Coffee and Parkinson’s disease
Parkinson’s Disease (PD) is a debilitating neurodegenerative disorder. In 2016, 6.1 million people were estimated to have PD globally90. The age of onset of PD is usually over 60, but it is estimated that one in 10 cases are diagnosed before the age of 50, with slightly more men than women affected91.
The cardinal features of PD are the slowing down of motor function, resting tremor, muscular rigidity, gait disturbances, and postural reflex impairment. The underlying pathological lesion is the progressive destruction of dopaminergic neurons in the midbrain. There is currently no available treatment to either prevent or slow down this neuronal loss and the resulting dopamine decrease in the midbrain.
Experimental and epidemiological research has focused on lifestyle, dietary and environmental risk factors, including coffee consumption.

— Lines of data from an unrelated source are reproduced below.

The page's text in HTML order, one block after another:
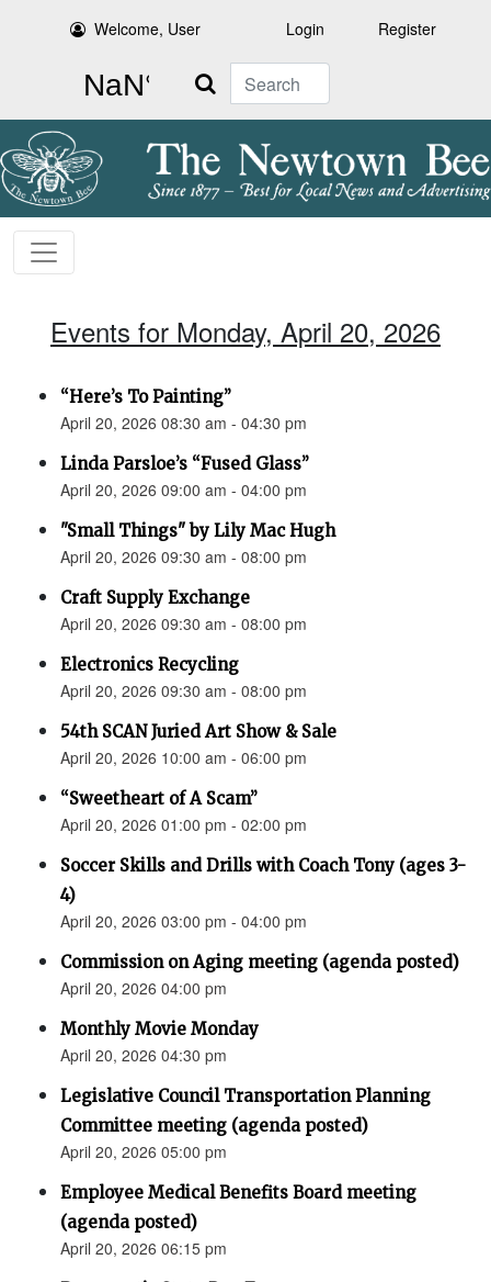
Welcome, User Login Register
Search
Events for Monday, April 20, 2026
“Here’s To Painting”
April 20, 2026 08:30 am - 04:30 pm
Linda Parsloe’s “Fused Glass”
April 20, 2026 09:00 am - 04:00 pm
"Small Things" by Lily Mac Hugh
April 20, 2026 09:30 am - 08:00 pm
Craft Supply Exchange
April 20, 2026 09:30 am - 08:00 pm
Electronics Recycling
April 20, 2026 09:30 am - 08:00 pm
54th SCAN Juried Art Show & Sale
April 20, 2026 10:00 am - 06:00 pm
“Sweetheart of A Scam”
April 20, 2026 01:00 pm - 02:00 pm
Soccer Skills and Drills with Coach Tony (ages 3-
4)
April 20, 2026 03:00 pm - 04:00 pm
Commission on Aging meeting (agenda posted)
April 20, 2026 04:00 pm
Monthly Movie Monday
April 20, 2026 04:30 pm
Legislative Council Transportation Planning
Committee meeting (agenda posted)
April 20, 2026 05:00 pm
Employee Medical Benefits Board meeting
(agenda posted)
April 20, 2026 06:15 pm

Coffee, caffeine and risk of Parkinson’s disease
A large number of epidemiological studies report an inverse, dose-responsive relationship between coffee/caffeine consumption and the risk of developing PD. Coffee consumption appears to reduce or delay the development of PD and caffeine is most likely the causal factor. In women, however, the interaction between caffeine and hormonal therapy still needs further clarification.
As early as 1968, a study reported a higher percentage of non-coffee consumers in the control compared to the affected group47. Subsequent studies performed in Spain48, Sweden49 and Germany50 found an inverse relationship between coffee consumption and PD, and a lower coffee consumption before disease onset.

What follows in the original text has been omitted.